# [TASK]
Give back the whole listing word for word and skip each picture.

+++ DATASET CONTENT +++

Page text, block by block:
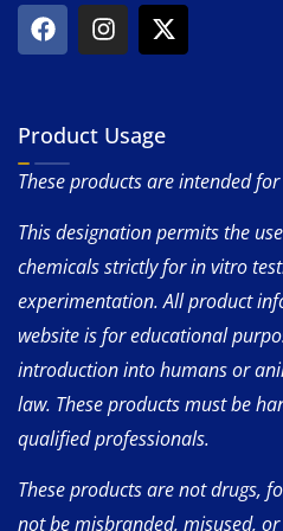
Product Usage
These products are intended
This designation permits the
chemicals strictly for in vitro
experimentation. All product
website is for educational
introduction into humans or
law. These products must be
qualified professionals.
These products are not drugs,
not be misbranded, misused,
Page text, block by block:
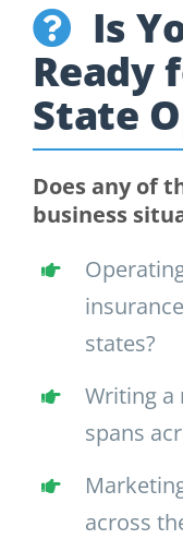
Is
Ready
State
Does any of
business
states?
Writing
spans
across
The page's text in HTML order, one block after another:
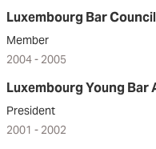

+++

# [EXERCISE SOLUTION]
Page text, block by block:
Product Usage
These products are intended
This designation permits the
chemicals strictly for in vitro
experimentation. All product
website is for educational
introduction into humans or
law. These products must be
qualified professionals.
These products are not drugs,
not be misbranded, misused,
Page text, block by block:
Is
Ready
State
Does any of
business
states?
Writing
spans
across
The page's text in HTML order, one block after another:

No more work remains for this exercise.